Vers une hybridation des modèles
L’avenir du Venture Building ne se limitera pas aux studios indépendants. On observe déjà une hybridation :
Des entreprises traditionnelles lancent leurs propres Venture Builders pour explorer de nouveaux marchés (par exemple, les grands groupes énergétiques qui développent des spin-offs dans les énergies renouvelables).
Des fonds de capital-risque commencent à intégrer des équipes de Venture Building pour mieux accompagner leurs participations.
Des gouvernements soutiennent des programmes de studios nationaux afin de stimuler l’innovation locale et de retenir les talents.
Cette hybridation crée un écosystème plus robuste, où le Venture Building n’est plus une alternative marginale mais un composant central du cycle d’innovation.
Une promesse d’impact à long terme
À mesure que ce modèle gagne en maturité, une chose devient claire : le Venture Building n’est pas seulement un outil pour créer des startups plus vite, c’est une méthode pour créer des entreprises plus solides et plus alignées sur les grands besoins de la société.
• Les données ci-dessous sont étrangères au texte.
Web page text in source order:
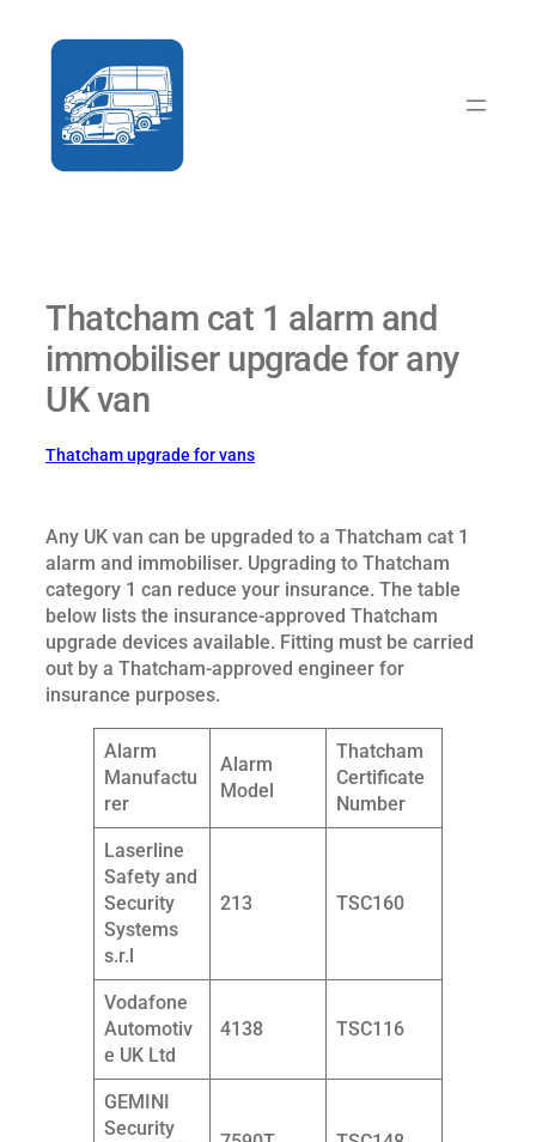
Thatcham cat 1 alarm and
immobiliser upgrade for any
UK van
Thatcham upgrade for vans
Any UK van can be upgraded to a Thatcham cat 1
alarm and immobiliser. Upgrading to Thatcham
category 1 can reduce your insurance. The table
below lists the insurance-approved Thatcham
upgrade devices available. Fitting must be carried
out by a Thatcham-approved engineer for
insurance purposes.
Alarm
Manufactu
rer
Alarm
Model
Thatcham
Certificate
Number
Laserline
Safety and
Security
Systems
s.r.l
213 TSC160
Vodafone
Automotiv
e UK Ltd
4138 TSC116
GEMINI
Security
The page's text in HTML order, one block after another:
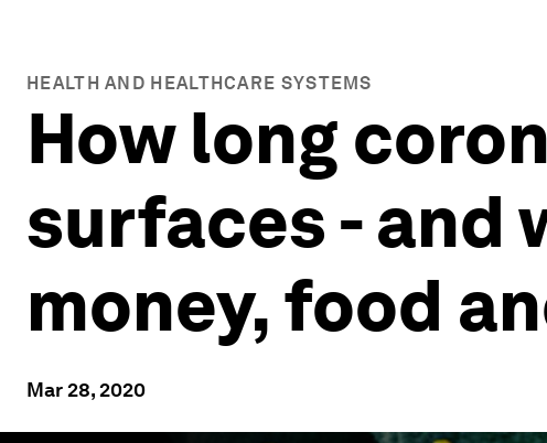
HEALTH AND HEALTHCARE SYSTEMS
How long
surfaces - and
money, food
Mar 28, 2020
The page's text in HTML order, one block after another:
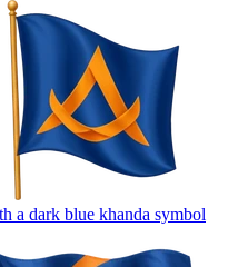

En réduisant les risques d’échec, en attirant les meilleurs talents et en canalisant les capitaux vers des projets réellement validés, il contribue à un écosystème entrepreneurial plus durable. Et dans un monde où les crises se succèdent - sanitaires, climatiques, géopolitiques, cette durabilité est plus précieuse que jamais.
Le prochain chapitre
L’avenir du Venture Building dans le prochain cycle d’innovation sera donc marqué par trois dynamiques : une adoption massive par les investisseurs en quête de sécurité, une expansion vers des secteurs critiques comme le climat et la santé, et une hybridation avec les entreprises et les institutions.
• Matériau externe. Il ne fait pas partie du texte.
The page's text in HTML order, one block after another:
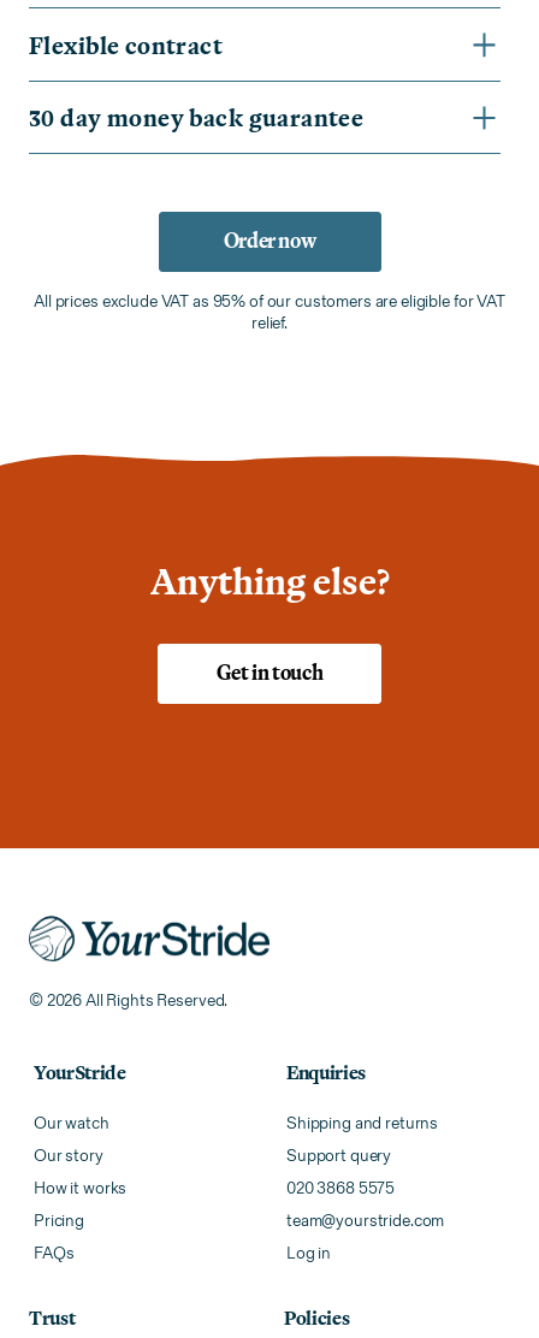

Nous entrons dans une période où l’innovation ne peut plus se permettre d’être chaotique ou gaspilleuse. Le Venture Building, avec sa rigueur et sa créativité, apparaît comme le modèle capable d’écrire les prochaines grandes histoires entrepreneuriales.
Dans dix ans, il est probable que nous ne parlerons plus de Venture Building comme d’une nouveauté, mais comme de l’infrastructure invisible de l’innovation mondiale.